Résumé : L'informatisation a transformé le système productif. Les institutions peuvent tirer d'utiles leçons de l'examen des « bonnes pratiques » des entreprises dont le système d'information est « à l'état de l'art ».

Abstract : Computerization transforms the economy. Institutions can draw useful lessons if they look at the « good practices » of the firms whose information system conforms to the « state of the art ».

*   *   *

Ceux qui vitupèrent le capitalisme et l'entreprise, tout comme ceux qui font l'apologie de l'entreprise et du marché, sont à côté de la plaque.

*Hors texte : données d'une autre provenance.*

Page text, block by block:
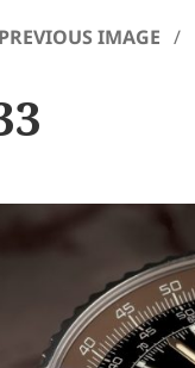
PREVIOUS IMAGE
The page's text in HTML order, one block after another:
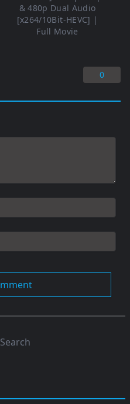
& 480p Dual Audio
[x264/10Bit-HEVC] |
Full Movie
0
Search
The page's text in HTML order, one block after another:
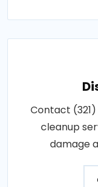
Contact
cleanup
damage
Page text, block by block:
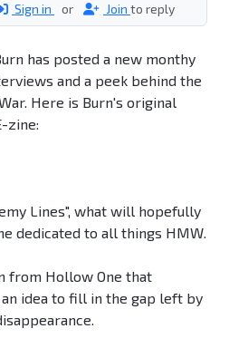
Sign in or Join to reply
has posted a new monthy
and a peek behind the
Here is Burn's original
zine:
Lines", what will hopefully
dedicated to all things HMW.
from Hollow One that
idea to fill in the gap left by
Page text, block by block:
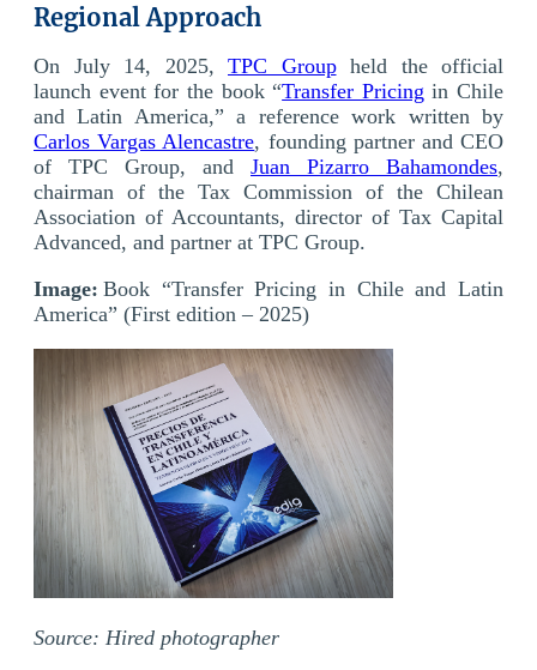
Regional Approach
On July 14, 2025, TPC Groupheld the official
launch event for the book “Transfer Pricing in Chile
and Latin America,” a reference work written by
Carlos Vargas Alencastre, founding partner and CEO
of TPC Group, and Juan Pizarro Bahamondes,
chairman of the Tax Commission of the Chilean
Association of Accountants, director of Tax Capital
Advanced, and partner at TPC Group.
Image: Book “Transfer Pricing in Chile and Latin
America” (First edition – 2025)
Source: Hired photographer
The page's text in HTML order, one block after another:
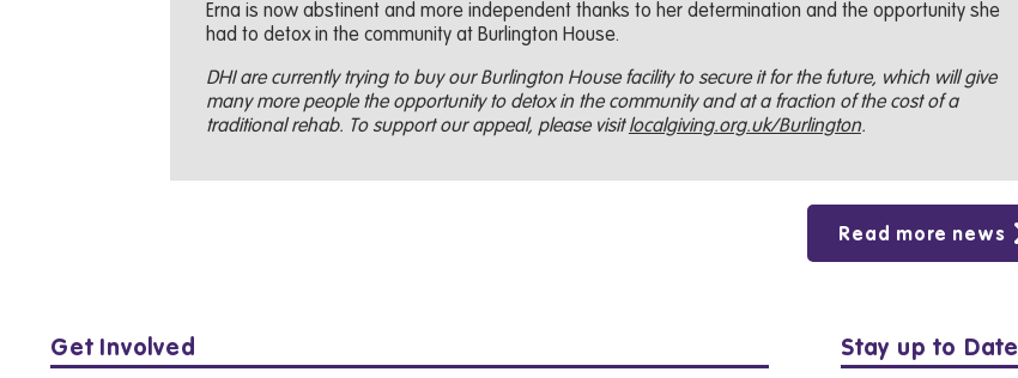
Erna is now abstinent and more independent thanks to her determination and the opportunity she
had to detox in the community at Burlington House.
DHI are currently trying to buy our Burlington House facility to secure it for the future, which will give
many more people the opportunity to detox in the community and at a fraction of the cost of a
traditional rehab. To support our appeal, please visitlocalgiving.org.uk/Burlington.
Read more news
Get Involved Stay up to Date
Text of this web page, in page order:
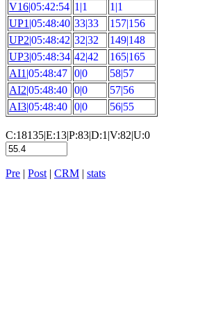
V16|05:42:54 1|1
1|1
UP1 |05:48:40 33|33
157|156
UP2|05:48:42 32|32
149|148
UP3|05:48:34 42|42
165|165
AI1 |05:48:47 0|0
58|57
AI2|05:48:40 0|0
57|56
AI3|05:48:40 0|0 56|55
C:18135|E:13|P:83|D:1|V:82|U:0
Pre | Post | CRM | stats
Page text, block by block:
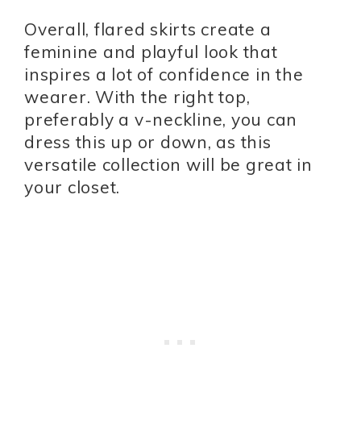
Overall, flared skirts create a
feminine and playful look that
inspires a lot of confidence in the
wearer. With the right top,
preferably a v-neckline, you can
dress this up or down, as this
versatile collection will be great in
your closet.
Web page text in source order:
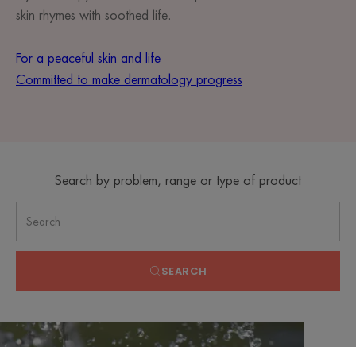
skin rhymes with soothed life.
For a peaceful skin and life
Committed to make dermatology progress
Search by problem, range or type of product
SEARCH
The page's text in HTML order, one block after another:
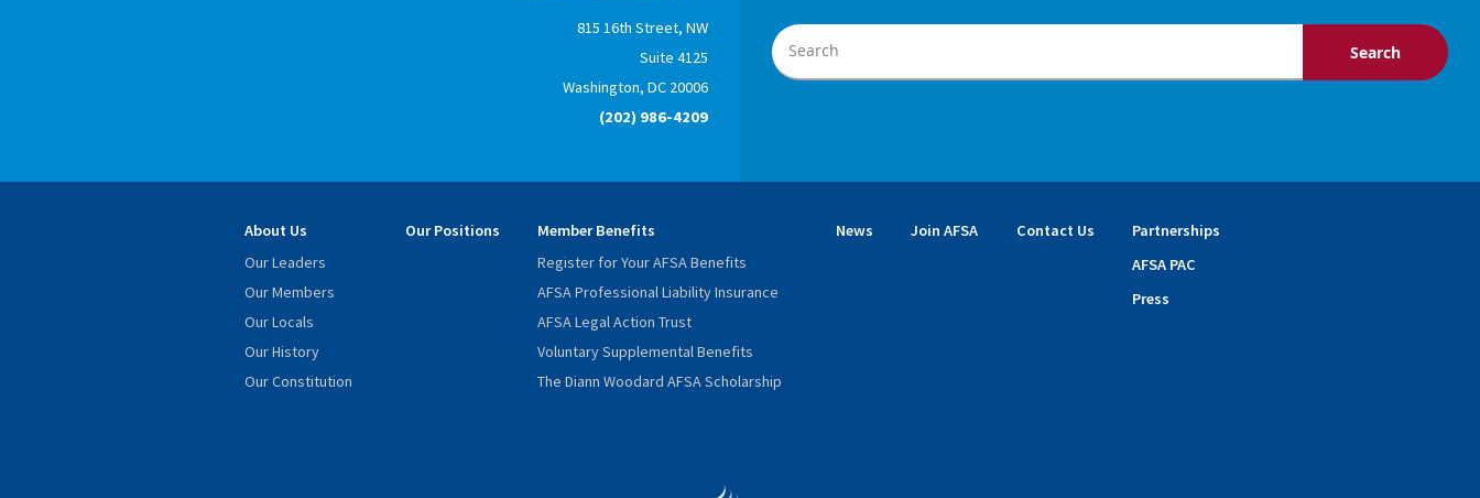
815 16th Street, NW
Suite 4125
Washington, DC 20006
(202) 986-4209
About Us
Our Leaders
Our Members
Our Locals
Our History
Our Constitution
Our Positions
Member Benefits
Register for Your AFSA Benefits
AFSA Professional Liability Insurance
AFSA Legal Action Trust
Voluntary Supplemental Benefits
The Diann Woodard AFSA Scholarship
News Join AFSA Contact Us
Partnerships
AFSA PAC
Press
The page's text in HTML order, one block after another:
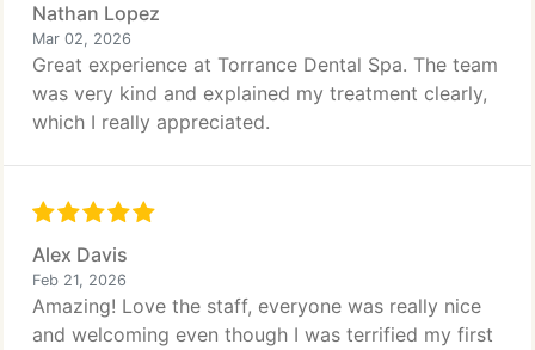
Nathan Lopez
Mar 02, 2026
Great experience at Torrance Dental Spa. The team
was very kind and explained my treatment clearly,
which I really appreciated.
Alex Davis
Feb 21, 2026
Amazing! Love the staff, everyone was really nice
and welcoming even though I was terrified my first
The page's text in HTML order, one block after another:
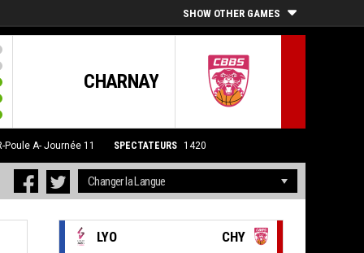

L'entreprise est une institution. Quand on considère une institution il faut regarder ce qu'elle fait, ce qu'elle produit, puis examiner comment elle produit. Cela suppose de considérer d'abord son rapport avec l'environnement où elle puise ses ressources et injecte ses produits, puis son fonctionnement interne. C'est prendre l'institution par sa racine.

Ce point de vue n'est pas le plus spectaculaire : dans notre époque avide de spectacle [1] il est donc rarement adopté.

*     *

Comme toute institution l'entreprise est un être vivant : elle naît, elle se développe, elle est susceptible de pathologies. Un jour elle se fait dévorer ou elle meurt. Il est utile d'établir le catalogue de ses pathologies. Mais pour cela il faut d'abord savoir ce qu'est la santé, dont ces pathologies s'écartent.

Il n'existe pas d'entreprise en parfaite santé. Comme les êtres humains, les entreprises sont toutes plus ou moins malades, du petit bobo à la maladie lourde et handicapante. L'entreprise en bonne santé est même plus rare que l'être humain en bonne santé car, contrairement à lui, sa santé se définit par référence à un « état de l'art » qui évolue. Il lui suffit d'avoir pris du retard pour se trouver malade.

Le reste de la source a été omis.